Müvekkillerin ayrı ayrı beraatine karar verilmesini, mahkemeniz aksi kanaatte ise lehe olan hükümlerin uygulanmasını talep ederiz.”

Karar
2015’ten beri süren yargılama sürecinde defaatle değişen Van 2. Ağır Ceza Mahkemesi’nin son heyeti kararını açıkladı.

  1. Sanık S.O.’nun TCK 86/2’de düzenlenen fiilin “kişi üzerindeki etkisinin basit bir tıbbî müdahaleyle giderilebilecek ölçüde hafif” yaralama suçundan cezalandırılmasına karar verildi. Sanığın “sanığı suçu işlemeye iten nedenler nazara alınarak takdiren” 4 ay hapis cezasına çarptırılmasına karar verildi.
    1. Sanığın cezası “eylemini kamu görevlisinin sahip bulunduğu nüfuz kötüye kullanmak suretiyle” işlemesi nedeniyle yarı oranda artırılarak 6 ay hapis cezasına çıkarıldı.
    2. Cezaya 1/6 oranında TCK 62/1 uyarında “takdiri indirim” uygulandı. Ceza 5 ay hapis cezasına düşürüldü
    3. Sanığın “adli sicil kaydının bulunmaması, netice cezanın nevi ve miktarı ile sanığın tekrar suç işlemeyeceği konusunda mahkememizde olumlu kanaat oluşması nedeniyle” sanığa verilen hapis cezasının TCK'nın 51/1 maddesi gereğince ertelenmesine karar verildi.

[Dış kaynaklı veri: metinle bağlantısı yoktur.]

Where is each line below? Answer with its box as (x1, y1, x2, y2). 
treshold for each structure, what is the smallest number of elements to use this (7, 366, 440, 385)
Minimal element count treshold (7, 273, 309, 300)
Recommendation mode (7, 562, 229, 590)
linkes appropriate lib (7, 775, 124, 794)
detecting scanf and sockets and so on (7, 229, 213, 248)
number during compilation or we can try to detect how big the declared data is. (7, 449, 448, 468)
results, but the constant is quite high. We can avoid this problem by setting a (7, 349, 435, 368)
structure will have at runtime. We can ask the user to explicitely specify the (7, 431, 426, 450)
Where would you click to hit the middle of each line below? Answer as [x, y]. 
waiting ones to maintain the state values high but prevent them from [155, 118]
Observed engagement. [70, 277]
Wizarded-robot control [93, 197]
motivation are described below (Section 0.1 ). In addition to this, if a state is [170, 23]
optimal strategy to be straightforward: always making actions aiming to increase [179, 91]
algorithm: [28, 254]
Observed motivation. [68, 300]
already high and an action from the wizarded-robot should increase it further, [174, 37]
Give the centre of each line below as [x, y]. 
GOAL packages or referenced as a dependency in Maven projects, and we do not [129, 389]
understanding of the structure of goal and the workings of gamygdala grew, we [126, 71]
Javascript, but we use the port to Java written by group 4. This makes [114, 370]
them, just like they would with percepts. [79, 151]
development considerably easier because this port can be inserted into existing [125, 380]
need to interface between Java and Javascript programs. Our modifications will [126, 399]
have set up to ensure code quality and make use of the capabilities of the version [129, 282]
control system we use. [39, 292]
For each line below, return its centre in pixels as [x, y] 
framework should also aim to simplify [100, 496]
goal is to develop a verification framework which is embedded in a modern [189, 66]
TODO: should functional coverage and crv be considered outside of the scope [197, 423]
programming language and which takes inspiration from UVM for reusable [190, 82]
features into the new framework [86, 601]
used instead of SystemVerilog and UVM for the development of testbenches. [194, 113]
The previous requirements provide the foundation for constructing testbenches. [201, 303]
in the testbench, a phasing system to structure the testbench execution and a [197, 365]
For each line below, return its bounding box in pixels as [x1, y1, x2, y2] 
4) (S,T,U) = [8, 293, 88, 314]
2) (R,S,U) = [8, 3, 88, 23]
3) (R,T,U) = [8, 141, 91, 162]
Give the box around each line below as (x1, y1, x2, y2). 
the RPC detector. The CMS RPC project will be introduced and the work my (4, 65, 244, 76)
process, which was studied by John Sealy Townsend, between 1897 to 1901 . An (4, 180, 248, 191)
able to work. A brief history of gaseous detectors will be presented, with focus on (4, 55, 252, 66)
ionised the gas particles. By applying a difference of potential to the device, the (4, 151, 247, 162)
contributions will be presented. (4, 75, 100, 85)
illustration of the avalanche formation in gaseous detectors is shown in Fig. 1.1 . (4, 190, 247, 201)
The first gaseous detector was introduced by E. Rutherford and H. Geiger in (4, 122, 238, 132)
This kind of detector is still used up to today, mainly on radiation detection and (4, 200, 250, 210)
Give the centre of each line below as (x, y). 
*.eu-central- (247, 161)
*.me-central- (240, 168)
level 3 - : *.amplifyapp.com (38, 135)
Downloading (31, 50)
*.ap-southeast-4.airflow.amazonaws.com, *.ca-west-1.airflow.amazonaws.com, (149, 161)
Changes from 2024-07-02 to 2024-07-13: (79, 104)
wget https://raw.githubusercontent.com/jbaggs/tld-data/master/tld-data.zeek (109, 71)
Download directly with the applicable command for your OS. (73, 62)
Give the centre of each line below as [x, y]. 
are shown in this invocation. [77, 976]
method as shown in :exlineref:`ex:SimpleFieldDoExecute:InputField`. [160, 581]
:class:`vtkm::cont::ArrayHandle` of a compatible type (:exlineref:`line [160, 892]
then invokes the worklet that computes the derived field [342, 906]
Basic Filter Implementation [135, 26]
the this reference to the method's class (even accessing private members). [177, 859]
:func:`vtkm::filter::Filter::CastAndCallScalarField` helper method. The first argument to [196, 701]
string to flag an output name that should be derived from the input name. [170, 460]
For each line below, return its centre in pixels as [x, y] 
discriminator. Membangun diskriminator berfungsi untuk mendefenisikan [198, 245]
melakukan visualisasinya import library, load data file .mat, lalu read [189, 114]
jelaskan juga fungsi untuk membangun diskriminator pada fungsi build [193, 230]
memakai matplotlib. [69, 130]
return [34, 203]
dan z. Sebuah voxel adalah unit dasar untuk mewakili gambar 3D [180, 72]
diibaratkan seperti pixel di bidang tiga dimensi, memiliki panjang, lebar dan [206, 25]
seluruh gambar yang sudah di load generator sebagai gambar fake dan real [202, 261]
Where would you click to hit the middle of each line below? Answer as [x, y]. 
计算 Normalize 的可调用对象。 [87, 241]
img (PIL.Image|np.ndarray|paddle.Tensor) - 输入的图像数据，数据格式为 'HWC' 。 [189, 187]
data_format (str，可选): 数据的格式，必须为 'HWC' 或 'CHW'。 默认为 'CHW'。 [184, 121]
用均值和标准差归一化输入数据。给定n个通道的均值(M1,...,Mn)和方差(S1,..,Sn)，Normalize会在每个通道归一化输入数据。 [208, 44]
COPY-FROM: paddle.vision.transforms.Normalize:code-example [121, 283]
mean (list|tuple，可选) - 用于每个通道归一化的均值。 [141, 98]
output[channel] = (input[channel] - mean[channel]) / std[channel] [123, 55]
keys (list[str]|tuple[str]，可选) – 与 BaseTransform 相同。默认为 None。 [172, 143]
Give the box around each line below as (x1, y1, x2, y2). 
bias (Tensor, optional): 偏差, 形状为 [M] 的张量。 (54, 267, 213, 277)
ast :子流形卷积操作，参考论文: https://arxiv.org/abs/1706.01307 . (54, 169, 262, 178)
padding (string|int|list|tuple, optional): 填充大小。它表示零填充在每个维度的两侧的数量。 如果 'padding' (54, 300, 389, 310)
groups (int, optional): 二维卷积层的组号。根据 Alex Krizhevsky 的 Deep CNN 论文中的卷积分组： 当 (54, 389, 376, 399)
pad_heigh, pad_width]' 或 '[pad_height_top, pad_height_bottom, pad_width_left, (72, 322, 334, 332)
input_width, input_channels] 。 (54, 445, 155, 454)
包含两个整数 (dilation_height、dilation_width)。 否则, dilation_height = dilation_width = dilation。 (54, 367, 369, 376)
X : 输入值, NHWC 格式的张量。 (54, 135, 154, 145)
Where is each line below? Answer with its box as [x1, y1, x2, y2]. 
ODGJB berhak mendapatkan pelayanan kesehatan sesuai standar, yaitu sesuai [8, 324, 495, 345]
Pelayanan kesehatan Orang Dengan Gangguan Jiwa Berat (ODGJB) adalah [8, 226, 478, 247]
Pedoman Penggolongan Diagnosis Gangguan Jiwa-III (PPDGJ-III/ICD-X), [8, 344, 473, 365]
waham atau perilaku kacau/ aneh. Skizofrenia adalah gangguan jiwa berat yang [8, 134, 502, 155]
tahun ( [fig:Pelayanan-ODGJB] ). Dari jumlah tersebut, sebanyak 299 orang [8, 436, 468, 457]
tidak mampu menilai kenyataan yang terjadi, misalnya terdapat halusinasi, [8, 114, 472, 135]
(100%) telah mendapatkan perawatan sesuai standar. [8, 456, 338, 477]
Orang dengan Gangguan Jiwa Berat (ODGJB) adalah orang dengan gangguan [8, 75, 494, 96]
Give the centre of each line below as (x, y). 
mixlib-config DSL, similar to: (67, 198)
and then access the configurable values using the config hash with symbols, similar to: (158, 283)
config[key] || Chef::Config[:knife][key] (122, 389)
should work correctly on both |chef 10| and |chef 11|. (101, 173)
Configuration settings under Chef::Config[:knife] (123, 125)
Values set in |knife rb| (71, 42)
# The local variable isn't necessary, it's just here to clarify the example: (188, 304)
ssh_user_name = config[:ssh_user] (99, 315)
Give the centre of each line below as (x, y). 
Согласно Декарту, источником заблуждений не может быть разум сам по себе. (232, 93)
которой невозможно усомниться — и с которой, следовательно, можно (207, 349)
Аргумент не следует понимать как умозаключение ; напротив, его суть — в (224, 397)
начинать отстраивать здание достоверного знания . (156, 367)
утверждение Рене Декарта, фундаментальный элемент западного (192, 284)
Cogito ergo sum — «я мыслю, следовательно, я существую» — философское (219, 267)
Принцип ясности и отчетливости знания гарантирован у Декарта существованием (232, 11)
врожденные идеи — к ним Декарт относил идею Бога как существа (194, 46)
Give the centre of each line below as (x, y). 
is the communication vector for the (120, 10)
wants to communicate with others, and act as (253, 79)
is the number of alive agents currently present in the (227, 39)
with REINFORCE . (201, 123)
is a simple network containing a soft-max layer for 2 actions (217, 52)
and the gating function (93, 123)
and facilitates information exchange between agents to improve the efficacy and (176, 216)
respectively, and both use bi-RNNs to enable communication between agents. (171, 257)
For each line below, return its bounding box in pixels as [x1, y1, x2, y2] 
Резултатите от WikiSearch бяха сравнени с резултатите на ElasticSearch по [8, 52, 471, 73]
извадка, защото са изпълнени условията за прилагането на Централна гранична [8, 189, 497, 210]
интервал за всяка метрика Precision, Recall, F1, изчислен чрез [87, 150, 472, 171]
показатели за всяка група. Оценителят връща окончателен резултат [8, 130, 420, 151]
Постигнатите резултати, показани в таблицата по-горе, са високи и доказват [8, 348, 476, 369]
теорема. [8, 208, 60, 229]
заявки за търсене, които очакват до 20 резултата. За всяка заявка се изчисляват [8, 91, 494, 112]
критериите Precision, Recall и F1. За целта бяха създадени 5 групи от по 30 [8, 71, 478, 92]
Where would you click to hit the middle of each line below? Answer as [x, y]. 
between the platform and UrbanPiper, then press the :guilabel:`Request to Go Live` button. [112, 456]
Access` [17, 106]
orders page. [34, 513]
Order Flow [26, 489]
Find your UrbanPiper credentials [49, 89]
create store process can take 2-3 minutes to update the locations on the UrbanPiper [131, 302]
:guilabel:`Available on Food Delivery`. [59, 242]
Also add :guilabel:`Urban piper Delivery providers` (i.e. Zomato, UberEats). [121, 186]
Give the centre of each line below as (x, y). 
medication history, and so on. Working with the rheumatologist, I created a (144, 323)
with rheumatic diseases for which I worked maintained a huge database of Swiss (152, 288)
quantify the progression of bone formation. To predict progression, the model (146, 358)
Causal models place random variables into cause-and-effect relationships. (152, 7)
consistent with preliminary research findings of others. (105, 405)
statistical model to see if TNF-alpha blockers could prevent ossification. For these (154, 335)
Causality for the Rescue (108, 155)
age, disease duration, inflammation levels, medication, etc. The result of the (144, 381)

      1. Sanık için 1 yıllık denetim süresi belirlendi.
      2. “Sanığın kişiliği sosyal durumu itibariyle denetim sürecinde herhangi bir yükümlülük belirlenmesine ve uzman görevlendirilmesine yer olmadığına” karar verildi.
      3. Sanığın denetim süresince kasıtlı bir suç işlememesi halinde veya denetim tedbirlerine uygun davrandığı takdirde “ceza infaz edilmiş sayılacak”, “Aksi takdirde ertelenen cezanın kısmen veya tamamen infaz kurumunda çektirileceği hususunda sanığa ihtarat yapılmasına, gerekçeli kararın tebliği ile gerekli ihtarların yapılmış sayılmasına” ifadeleri zapta geçirildi.
  2. Sanık H.Ö.’nün üzerine atılı “görevi kötüye kullanma” suçunu işlediğine dair “her türlü şüpheden uzak, kesin, somut inandırıcı delil elde edilemediği” gerekçesiyle sanığın CMK 223/2-e uyarınca beraatine karar verildi.